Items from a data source
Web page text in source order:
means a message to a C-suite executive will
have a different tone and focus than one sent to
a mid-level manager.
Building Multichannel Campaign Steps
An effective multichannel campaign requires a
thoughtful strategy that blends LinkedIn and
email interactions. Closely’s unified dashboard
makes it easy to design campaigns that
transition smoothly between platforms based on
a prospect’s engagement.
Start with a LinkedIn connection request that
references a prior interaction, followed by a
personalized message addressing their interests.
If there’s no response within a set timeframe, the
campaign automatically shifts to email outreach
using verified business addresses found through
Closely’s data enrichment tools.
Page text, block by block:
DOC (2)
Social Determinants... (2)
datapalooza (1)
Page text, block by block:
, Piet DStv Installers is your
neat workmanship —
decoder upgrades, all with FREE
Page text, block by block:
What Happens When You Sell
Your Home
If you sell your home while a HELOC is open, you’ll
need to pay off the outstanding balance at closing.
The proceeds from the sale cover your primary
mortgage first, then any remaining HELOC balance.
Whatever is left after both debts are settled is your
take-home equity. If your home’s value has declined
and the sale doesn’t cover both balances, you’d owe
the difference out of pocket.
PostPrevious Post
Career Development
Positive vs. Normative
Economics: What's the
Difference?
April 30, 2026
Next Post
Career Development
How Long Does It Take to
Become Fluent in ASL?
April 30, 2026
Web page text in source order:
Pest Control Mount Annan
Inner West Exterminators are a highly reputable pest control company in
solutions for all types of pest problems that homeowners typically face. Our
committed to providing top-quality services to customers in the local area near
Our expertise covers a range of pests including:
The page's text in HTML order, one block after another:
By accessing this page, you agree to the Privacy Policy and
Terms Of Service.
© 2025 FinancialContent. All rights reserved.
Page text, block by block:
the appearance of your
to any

The task →
Each entry needs to be copied out exactly as written.

Solution to this exercise →
Web page text in source order:
means a message to a C-suite executive will
have a different tone and focus than one sent to
a mid-level manager.
Building Multichannel Campaign Steps
An effective multichannel campaign requires a
thoughtful strategy that blends LinkedIn and
email interactions. Closely’s unified dashboard
makes it easy to design campaigns that
transition smoothly between platforms based on
a prospect’s engagement.
Start with a LinkedIn connection request that
references a prior interaction, followed by a
personalized message addressing their interests.
If there’s no response within a set timeframe, the
campaign automatically shifts to email outreach
using verified business addresses found through
Closely’s data enrichment tools.
Page text, block by block:
DOC (2)
Social Determinants... (2)
datapalooza (1)
Page text, block by block:
, Piet DStv Installers is your
neat workmanship —
decoder upgrades, all with FREE
Page text, block by block:
What Happens When You Sell
Your Home
If you sell your home while a HELOC is open, you’ll
need to pay off the outstanding balance at closing.
The proceeds from the sale cover your primary
mortgage first, then any remaining HELOC balance.
Whatever is left after both debts are settled is your
take-home equity. If your home’s value has declined
and the sale doesn’t cover both balances, you’d owe
the difference out of pocket.
PostPrevious Post
Career Development
Positive vs. Normative
Economics: What's the
Difference?
April 30, 2026
Next Post
Career Development
How Long Does It Take to
Become Fluent in ASL?
April 30, 2026
Web page text in source order:
Pest Control Mount Annan
Inner West Exterminators are a highly reputable pest control company in
solutions for all types of pest problems that homeowners typically face. Our
committed to providing top-quality services to customers in the local area near
Our expertise covers a range of pests including:
The page's text in HTML order, one block after another:
By accessing this page, you agree to the Privacy Policy and
Terms Of Service.
© 2025 FinancialContent. All rights reserved.
Page text, block by block:
the appearance of your
to any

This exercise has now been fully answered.